PROBLEM DESCRIPTION: Leaving the pictures out, print the lines from the first line of the listing through the line containing "to [178, 234]", exactly as they read, and no others.

════

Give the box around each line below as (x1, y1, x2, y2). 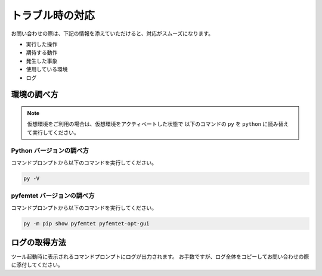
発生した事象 (26, 57, 58, 64)
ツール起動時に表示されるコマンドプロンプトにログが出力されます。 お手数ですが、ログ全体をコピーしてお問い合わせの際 (11, 253, 309, 261)
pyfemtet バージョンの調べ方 (11, 191, 95, 200)
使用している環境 (26, 66, 68, 73)
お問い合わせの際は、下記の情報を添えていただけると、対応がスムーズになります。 (11, 30, 214, 37)
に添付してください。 (11, 261, 64, 268)
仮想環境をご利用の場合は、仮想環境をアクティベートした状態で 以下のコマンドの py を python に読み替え (27, 120, 289, 128)
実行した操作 (26, 41, 58, 48)
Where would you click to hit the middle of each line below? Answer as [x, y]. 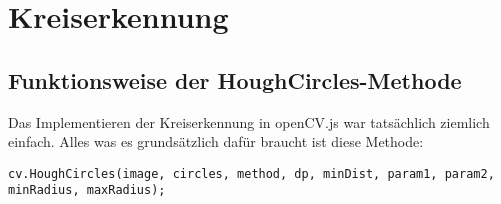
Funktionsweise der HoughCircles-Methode [235, 79]
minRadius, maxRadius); [87, 190]
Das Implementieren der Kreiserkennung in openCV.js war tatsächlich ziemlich [249, 121]
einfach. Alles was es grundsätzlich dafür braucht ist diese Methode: [216, 141]
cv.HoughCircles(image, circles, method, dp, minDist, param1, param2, [251, 173]
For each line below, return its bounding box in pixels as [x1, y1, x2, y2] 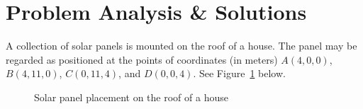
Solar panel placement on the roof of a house [34, 89, 228, 104]
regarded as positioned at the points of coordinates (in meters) [6, 52, 278, 67]
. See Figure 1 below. [193, 66, 286, 81]
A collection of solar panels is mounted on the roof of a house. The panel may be [6, 38, 357, 53]
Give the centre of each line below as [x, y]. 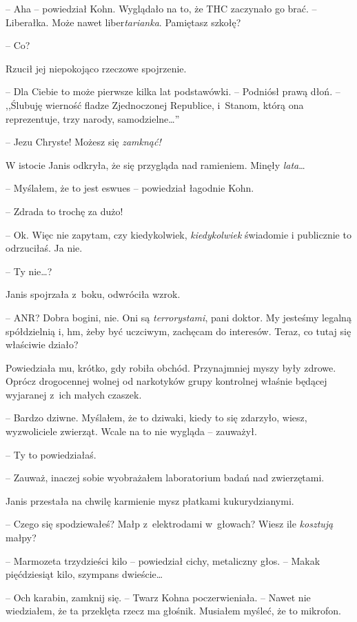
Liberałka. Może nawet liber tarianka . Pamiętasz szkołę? [123, 22]
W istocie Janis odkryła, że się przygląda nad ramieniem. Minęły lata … [155, 164]
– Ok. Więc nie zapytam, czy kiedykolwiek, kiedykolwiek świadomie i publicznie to [178, 234]
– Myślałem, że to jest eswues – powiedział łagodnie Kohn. [130, 188]
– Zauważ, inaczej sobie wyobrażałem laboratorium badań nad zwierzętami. [165, 478]
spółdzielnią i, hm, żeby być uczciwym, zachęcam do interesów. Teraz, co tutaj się [178, 331]
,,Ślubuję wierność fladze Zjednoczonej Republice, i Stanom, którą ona [155, 104]
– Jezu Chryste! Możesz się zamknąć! [83, 142]
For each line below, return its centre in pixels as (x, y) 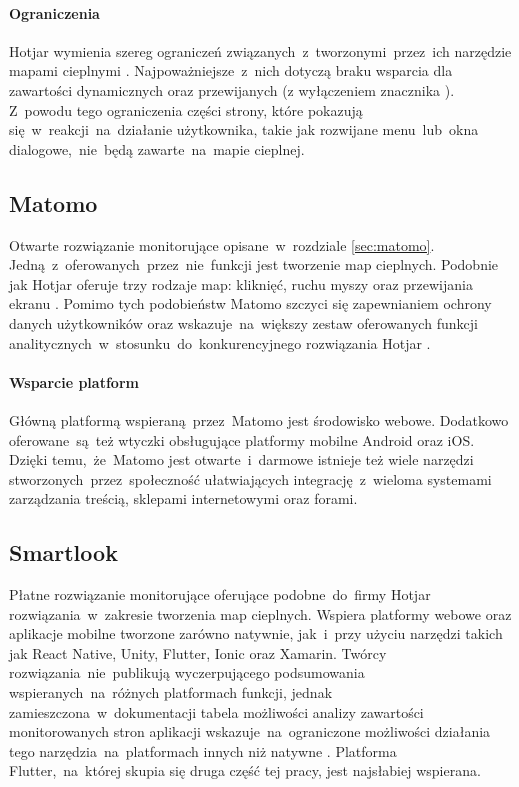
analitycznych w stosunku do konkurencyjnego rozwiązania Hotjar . (220, 342)
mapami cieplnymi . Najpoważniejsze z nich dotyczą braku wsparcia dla (231, 70)
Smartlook (63, 552)
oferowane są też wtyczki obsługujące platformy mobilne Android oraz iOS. (242, 439)
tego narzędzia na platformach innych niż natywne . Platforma (203, 750)
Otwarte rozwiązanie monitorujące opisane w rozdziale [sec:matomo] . (222, 244)
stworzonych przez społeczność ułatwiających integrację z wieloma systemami (250, 478)
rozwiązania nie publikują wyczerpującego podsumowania (187, 672)

════

TASK SOLUTION:
Give the box around each line below as (x1, y1, x2, y2). 
発生した事象 (26, 57, 58, 64)
ツール起動時に表示されるコマンドプロンプトにログが出力されます。 お手数ですが、ログ全体をコピーしてお問い合わせの際 (11, 253, 309, 261)
pyfemtet バージョンの調べ方 (11, 191, 95, 200)
使用している環境 (26, 66, 68, 73)
お問い合わせの際は、下記の情報を添えていただけると、対応がスムーズになります。 (11, 30, 214, 37)
に添付してください。 (11, 261, 64, 268)
仮想環境をご利用の場合は、仮想環境をアクティベートした状態で 以下のコマンドの py を python に読み替え (27, 120, 289, 128)
実行した操作 (26, 41, 58, 48)
Where would you click to hit the middle of each line below? Answer as [x, y]. 
Funktionsweise der HoughCircles-Methode [235, 79]
minRadius, maxRadius); [87, 190]
Das Implementieren der Kreiserkennung in openCV.js war tatsächlich ziemlich [249, 121]
einfach. Alles was es grundsätzlich dafür braucht ist diese Methode: [216, 141]
cv.HoughCircles(image, circles, method, dp, minDist, param1, param2, [251, 173]
For each line below, return its bounding box in pixels as [x1, y1, x2, y2] 
Solar panel placement on the roof of a house [34, 89, 228, 104]
regarded as positioned at the points of coordinates (in meters) [6, 52, 278, 67]
. See Figure 1 below. [193, 66, 286, 81]
A collection of solar panels is mounted on the roof of a house. The panel may be [6, 38, 357, 53]
Give the centre of each line below as [x, y]. 
Liberałka. Może nawet liber tarianka . Pamiętasz szkołę? [123, 22]
W istocie Janis odkryła, że się przygląda nad ramieniem. Minęły lata … [155, 164]
– Ok. Więc nie zapytam, czy kiedykolwiek, kiedykolwiek świadomie i publicznie to [178, 234]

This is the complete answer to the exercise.